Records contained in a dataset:

------------------------------------

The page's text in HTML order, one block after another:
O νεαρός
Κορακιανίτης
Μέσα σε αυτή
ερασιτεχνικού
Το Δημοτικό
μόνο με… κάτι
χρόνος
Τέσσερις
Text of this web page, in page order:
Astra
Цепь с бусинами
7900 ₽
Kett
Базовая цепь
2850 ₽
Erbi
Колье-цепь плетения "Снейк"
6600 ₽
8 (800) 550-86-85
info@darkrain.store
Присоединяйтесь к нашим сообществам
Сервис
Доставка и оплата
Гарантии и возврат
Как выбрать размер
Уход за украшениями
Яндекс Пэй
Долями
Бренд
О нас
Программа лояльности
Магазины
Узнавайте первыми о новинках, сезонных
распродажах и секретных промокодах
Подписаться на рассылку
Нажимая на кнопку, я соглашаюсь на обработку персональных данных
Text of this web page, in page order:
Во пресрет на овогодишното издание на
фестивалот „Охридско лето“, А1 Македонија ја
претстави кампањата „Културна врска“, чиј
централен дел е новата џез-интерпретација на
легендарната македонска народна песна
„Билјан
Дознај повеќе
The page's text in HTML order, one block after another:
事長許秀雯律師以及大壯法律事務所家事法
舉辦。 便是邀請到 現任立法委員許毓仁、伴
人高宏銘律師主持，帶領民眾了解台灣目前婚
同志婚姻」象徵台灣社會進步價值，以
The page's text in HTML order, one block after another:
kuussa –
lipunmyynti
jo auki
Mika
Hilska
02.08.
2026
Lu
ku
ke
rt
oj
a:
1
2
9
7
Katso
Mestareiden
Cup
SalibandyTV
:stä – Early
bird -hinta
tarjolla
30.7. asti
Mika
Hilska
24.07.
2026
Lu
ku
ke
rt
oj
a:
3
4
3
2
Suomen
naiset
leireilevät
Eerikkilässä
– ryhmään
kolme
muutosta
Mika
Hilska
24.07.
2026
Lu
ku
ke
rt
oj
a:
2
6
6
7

------------------------------------

### Brief
Exactly the lines from the one containing "同志婚姻」象徵台灣社會進步價值，以" through the end of the entries above must be output, and no others.

### Task solution
同志婚姻」象徵台灣社會進步價值，以
The page's text in HTML order, one block after another:
kuussa –
lipunmyynti
jo auki
Mika
Hilska
02.08.
2026
Lu
ku
ke
rt
oj
a:
1
2
9
7
Katso
Mestareiden
Cup
SalibandyTV
:stä – Early
bird -hinta
tarjolla
30.7. asti
Mika
Hilska
24.07.
2026
Lu
ku
ke
rt
oj
a:
3
4
3
2
Suomen
naiset
leireilevät
Eerikkilässä
– ryhmään
kolme
muutosta
Mika
Hilska
24.07.
2026
Lu
ku
ke
rt
oj
a:
2
6
6
7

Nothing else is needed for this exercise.